**Exercise instructions:**
Take the records below and set down exactly the lines from the one with "শিক্ষার্থীরা" to the one with "I dati personali", ends included; do not copy the pictures.

(Beginning of Source material)

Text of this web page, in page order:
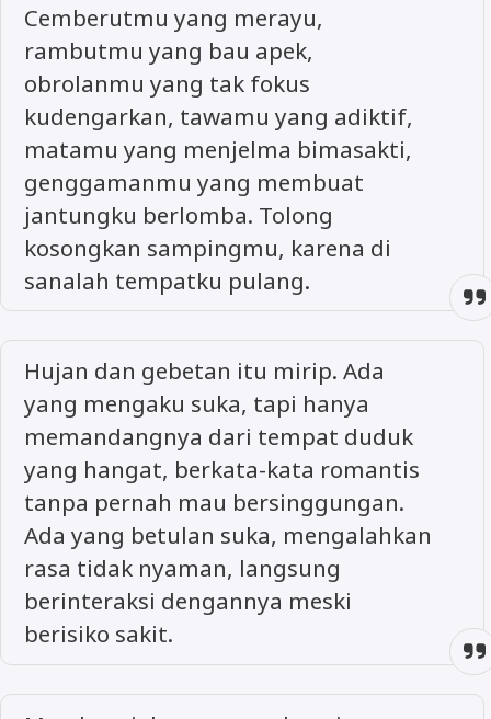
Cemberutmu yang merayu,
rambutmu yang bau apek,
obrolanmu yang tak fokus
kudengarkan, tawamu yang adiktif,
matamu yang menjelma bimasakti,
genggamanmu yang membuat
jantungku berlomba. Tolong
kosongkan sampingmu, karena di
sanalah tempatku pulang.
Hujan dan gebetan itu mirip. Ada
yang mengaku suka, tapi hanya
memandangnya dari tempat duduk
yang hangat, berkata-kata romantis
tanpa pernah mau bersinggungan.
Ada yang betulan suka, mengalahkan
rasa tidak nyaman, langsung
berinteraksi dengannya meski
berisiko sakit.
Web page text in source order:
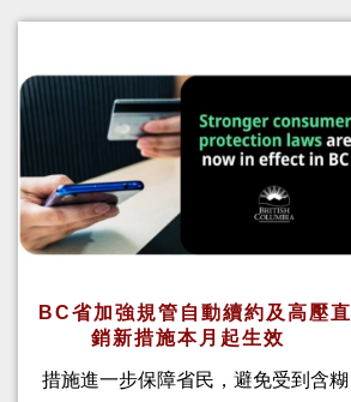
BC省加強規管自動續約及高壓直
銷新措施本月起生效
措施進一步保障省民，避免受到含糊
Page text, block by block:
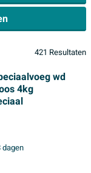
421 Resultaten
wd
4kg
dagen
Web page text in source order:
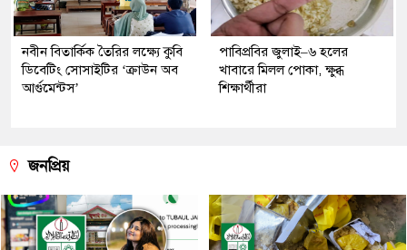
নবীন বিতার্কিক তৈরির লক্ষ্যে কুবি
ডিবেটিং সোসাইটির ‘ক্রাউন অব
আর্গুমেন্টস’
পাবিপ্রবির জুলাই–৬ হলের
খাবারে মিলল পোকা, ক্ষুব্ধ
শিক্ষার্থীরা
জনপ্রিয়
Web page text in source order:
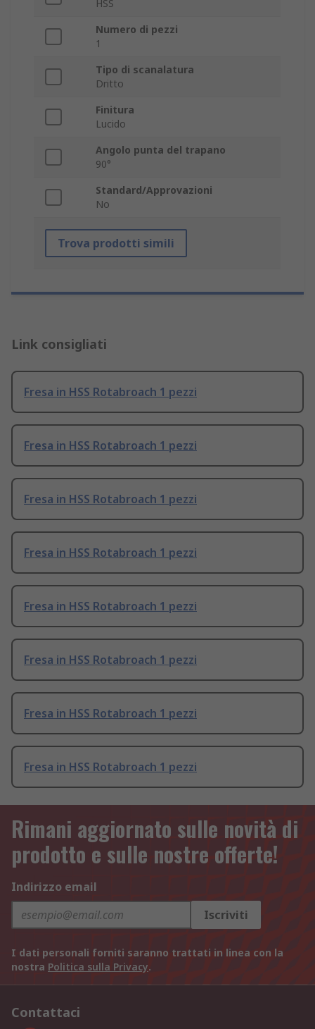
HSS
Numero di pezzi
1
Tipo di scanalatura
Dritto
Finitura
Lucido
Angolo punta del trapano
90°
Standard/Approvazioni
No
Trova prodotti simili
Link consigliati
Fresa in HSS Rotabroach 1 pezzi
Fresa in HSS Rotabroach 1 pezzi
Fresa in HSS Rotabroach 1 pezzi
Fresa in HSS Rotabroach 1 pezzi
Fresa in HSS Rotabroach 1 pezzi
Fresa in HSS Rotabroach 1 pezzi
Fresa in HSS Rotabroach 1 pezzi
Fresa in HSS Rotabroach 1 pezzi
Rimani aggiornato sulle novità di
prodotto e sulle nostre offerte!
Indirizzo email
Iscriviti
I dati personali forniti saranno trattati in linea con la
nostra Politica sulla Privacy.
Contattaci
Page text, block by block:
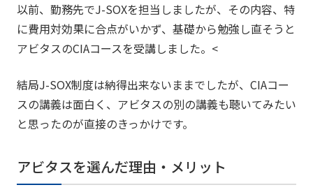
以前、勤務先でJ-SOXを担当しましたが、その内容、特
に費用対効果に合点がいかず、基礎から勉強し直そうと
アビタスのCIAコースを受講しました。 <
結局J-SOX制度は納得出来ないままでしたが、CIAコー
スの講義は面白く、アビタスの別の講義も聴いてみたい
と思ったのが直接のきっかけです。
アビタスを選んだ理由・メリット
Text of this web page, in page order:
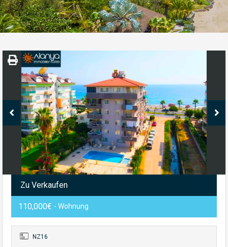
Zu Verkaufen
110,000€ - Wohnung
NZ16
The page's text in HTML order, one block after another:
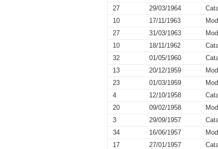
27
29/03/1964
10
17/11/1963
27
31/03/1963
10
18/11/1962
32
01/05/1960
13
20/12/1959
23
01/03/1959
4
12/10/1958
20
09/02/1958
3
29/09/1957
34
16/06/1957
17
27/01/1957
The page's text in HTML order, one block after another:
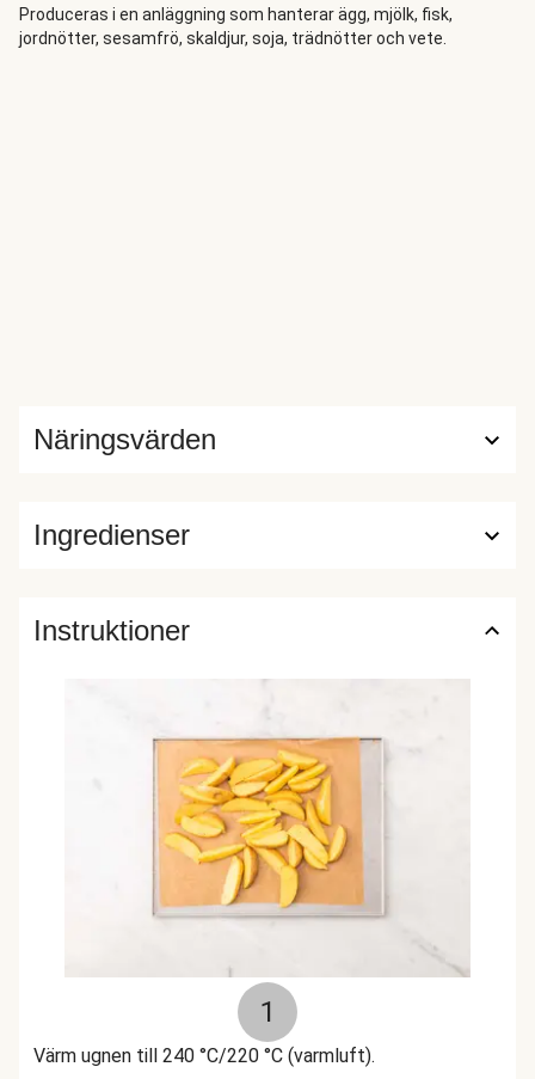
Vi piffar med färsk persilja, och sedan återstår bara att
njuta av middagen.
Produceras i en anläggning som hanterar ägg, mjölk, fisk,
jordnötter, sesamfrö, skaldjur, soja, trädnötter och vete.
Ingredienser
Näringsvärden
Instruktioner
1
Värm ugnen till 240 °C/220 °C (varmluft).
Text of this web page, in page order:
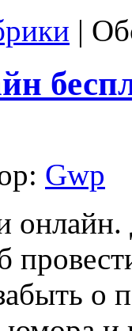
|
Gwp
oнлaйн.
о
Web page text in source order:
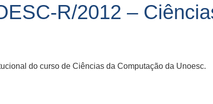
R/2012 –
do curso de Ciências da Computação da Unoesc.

(End of Source material)

**Output:**
শিক্ষার্থীরা
জনপ্রিয়
Web page text in source order:
HSS
Numero di pezzi
1
Tipo di scanalatura
Dritto
Finitura
Lucido
Angolo punta del trapano
90°
Standard/Approvazioni
No
Trova prodotti simili
Link consigliati
Fresa in HSS Rotabroach 1 pezzi
Fresa in HSS Rotabroach 1 pezzi
Fresa in HSS Rotabroach 1 pezzi
Fresa in HSS Rotabroach 1 pezzi
Fresa in HSS Rotabroach 1 pezzi
Fresa in HSS Rotabroach 1 pezzi
Fresa in HSS Rotabroach 1 pezzi
Fresa in HSS Rotabroach 1 pezzi
Rimani aggiornato sulle novità di
prodotto e sulle nostre offerte!
Indirizzo email
Iscriviti
I dati personali forniti saranno trattati in linea con la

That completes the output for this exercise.